O różnicy między hokejem a baletem - rozmowa z Mariuszem Czerkawskim, menadżerem hokejowej reprezentacji Polski

Mariusz Czerkawski udzielił wywiadu portalowi SportoweFakty.pl na imprezie promującej... koszykarskie mistrzostwa Europy. Menadżer Polskiej reprezentacji w hokeju na lodzie zdradził, że liczy na to, iż w nowo wybudowanych halach swój czempionat rozegrają także hokeiści elity. Na razie była gwiazda NHL chce, aby Polska w końcu zagrała z najlepszymi. Są młodzi, utalentowani gracze, ale muszą trochę poskromić temperament. - Hokej to nie balet, ale i tu trzeba się pilnować - stwierdził Czerkawski.

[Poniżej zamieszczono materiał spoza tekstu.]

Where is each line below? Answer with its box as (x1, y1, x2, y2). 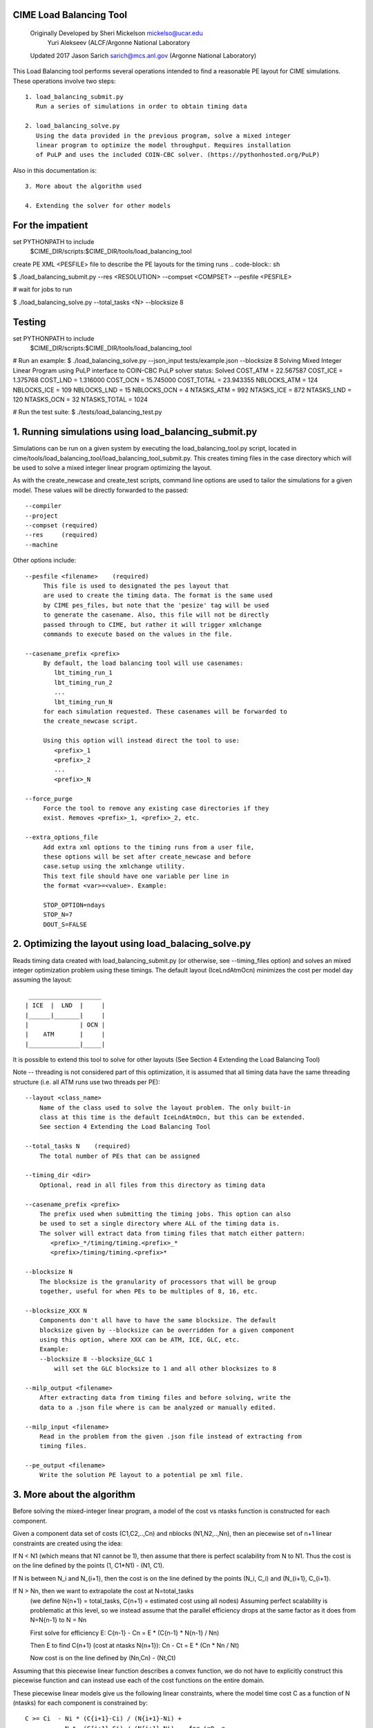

W tym artykule dowiesz się o:

Wojciech Potocki: Spotykamy się na imprezie poświęconej promocji mistrzostw Europy koszykarzy. Czyżby to była pana druga sportowa miłość?

Mariusz Czerkawski: Oczywiście, że lubię koszykówkę, ale jestem tu z zupełnie innego powodu. Hale, które powstają w Łodzi, Gdańsku czy Bydgoszczy, będą obiektami wielofunkcyjnymi i tak po cichu marzę, że po koszykarzach swoje mistrzostwa świata rozegra w nich elita hokeistów. Tak dzieje się na całym świecie. Kiedy jeszcze byłem zawodnikiem Chicago, to jeden wieczór poświęcony był na hokej, ale już dzień później w tej samej hali koszykarze Chicago Bulls grali swój mecz w NBA. Dlatego teraz wszystkie działania, które prowadzą do rozbudowy naszej, bardzo ubogiej infrastruktury sportowej, mocno i chętnie wspieram.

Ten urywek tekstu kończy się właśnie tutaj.